Everything from the line containing "is that when" through the end of the entries below must be set down exactly, and nothing else.

*** Block opens ***

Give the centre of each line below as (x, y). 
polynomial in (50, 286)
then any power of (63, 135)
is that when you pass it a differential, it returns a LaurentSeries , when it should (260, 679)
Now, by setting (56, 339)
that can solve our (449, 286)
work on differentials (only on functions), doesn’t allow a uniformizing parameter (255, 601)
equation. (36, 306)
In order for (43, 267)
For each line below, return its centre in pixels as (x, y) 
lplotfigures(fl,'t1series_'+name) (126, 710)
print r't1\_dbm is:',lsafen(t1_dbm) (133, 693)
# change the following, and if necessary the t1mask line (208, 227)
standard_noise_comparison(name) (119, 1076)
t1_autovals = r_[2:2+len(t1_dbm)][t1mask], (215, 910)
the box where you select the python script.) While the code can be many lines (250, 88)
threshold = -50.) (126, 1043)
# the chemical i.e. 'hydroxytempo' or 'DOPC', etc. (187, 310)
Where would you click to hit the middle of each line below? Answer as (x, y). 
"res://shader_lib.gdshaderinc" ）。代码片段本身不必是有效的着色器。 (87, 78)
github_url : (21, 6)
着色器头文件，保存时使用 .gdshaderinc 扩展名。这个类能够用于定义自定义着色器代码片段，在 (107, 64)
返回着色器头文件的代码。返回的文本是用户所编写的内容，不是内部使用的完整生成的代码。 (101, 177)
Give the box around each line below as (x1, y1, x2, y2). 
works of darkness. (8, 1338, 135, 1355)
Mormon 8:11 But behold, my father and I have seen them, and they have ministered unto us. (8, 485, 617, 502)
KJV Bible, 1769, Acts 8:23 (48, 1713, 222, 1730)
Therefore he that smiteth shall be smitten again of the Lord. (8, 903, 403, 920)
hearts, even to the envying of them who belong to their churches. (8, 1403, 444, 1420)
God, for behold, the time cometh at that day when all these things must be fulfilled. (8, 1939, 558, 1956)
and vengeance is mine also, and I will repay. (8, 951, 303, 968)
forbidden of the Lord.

*** Block closes ***

(Result of the task):
is that when you pass it a differential, it returns a LaurentSeries , when it should (260, 679)
Now, by setting (56, 339)
that can solve our (449, 286)
work on differentials (only on functions), doesn’t allow a uniformizing parameter (255, 601)
equation. (36, 306)
In order for (43, 267)
For each line below, return its centre in pixels as (x, y) 
lplotfigures(fl,'t1series_'+name) (126, 710)
print r't1\_dbm is:',lsafen(t1_dbm) (133, 693)
# change the following, and if necessary the t1mask line (208, 227)
standard_noise_comparison(name) (119, 1076)
t1_autovals = r_[2:2+len(t1_dbm)][t1mask], (215, 910)
the box where you select the python script.) While the code can be many lines (250, 88)
threshold = -50.) (126, 1043)
# the chemical i.e. 'hydroxytempo' or 'DOPC', etc. (187, 310)
Where would you click to hit the middle of each line below? Answer as (x, y). 
"res://shader_lib.gdshaderinc" ）。代码片段本身不必是有效的着色器。 (87, 78)
github_url : (21, 6)
着色器头文件，保存时使用 .gdshaderinc 扩展名。这个类能够用于定义自定义着色器代码片段，在 (107, 64)
返回着色器头文件的代码。返回的文本是用户所编写的内容，不是内部使用的完整生成的代码。 (101, 177)
Give the box around each line below as (x1, y1, x2, y2). 
works of darkness. (8, 1338, 135, 1355)
Mormon 8:11 But behold, my father and I have seen them, and they have ministered unto us. (8, 485, 617, 502)
KJV Bible, 1769, Acts 8:23 (48, 1713, 222, 1730)
Therefore he that smiteth shall be smitten again of the Lord. (8, 903, 403, 920)
hearts, even to the envying of them who belong to their churches. (8, 1403, 444, 1420)
God, for behold, the time cometh at that day when all these things must be fulfilled. (8, 1939, 558, 1956)
and vengeance is mine also, and I will repay. (8, 951, 303, 968)
forbidden of the Lord.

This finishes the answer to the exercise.